In: Operations Management
Define the following terms: a) Related diversification b) Unrelated diversification and c) Strategic fit. Which one would you apply as the best method and why?
Answer 1)
a) Related diversification: Related diversification is when a company expands its current business in the same business that they are working on in other words in the same product lines that are similar to those it is currently offering. Like Amazon expands its current business into e commerce business only be it taking a new acquisition or expanding self service
b) Unrelated diversification: Unrelated diversification is just opposite of related diversification in which the current business expands business in a completely different sector in other words current business adds new or unrelated product and develops working in new markets. Like Amazon did with prime videos.

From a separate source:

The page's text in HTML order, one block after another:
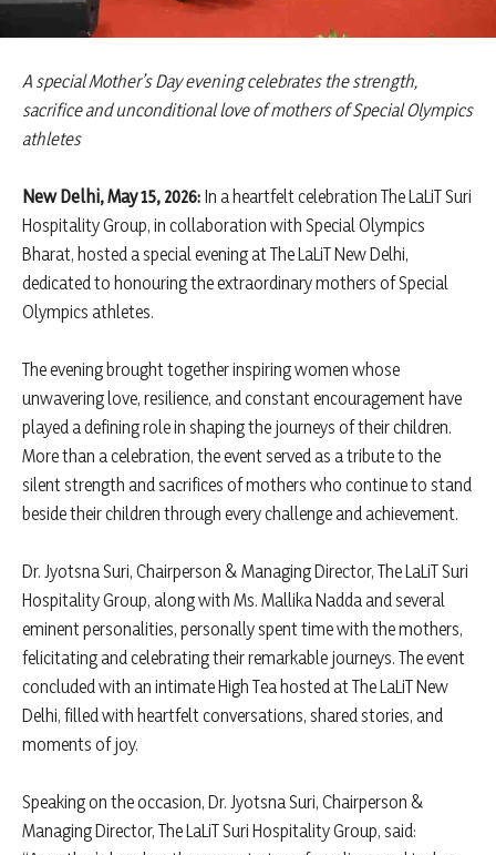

c) Strategic Fit: This means that how a company matches/tunes up its resources and capabilities with the external environment. In this companies try to maximize their working environment, brining new technology to enhance the current business as per the latest trends going in the economy. Like mobile phone companies do every 5-7 years
Well if would have to apply then I will go for strategic field at first because strategic field will help me to enhance my current business as per business standards and customer requirement this will make my business grow fast and I will be able to earn more profits then after tuning up this business to maximum then I will go for related diversification and expand my business in the same business by purchasing or acquiring new business then at last I will go for new sectors to make my brand a big brand.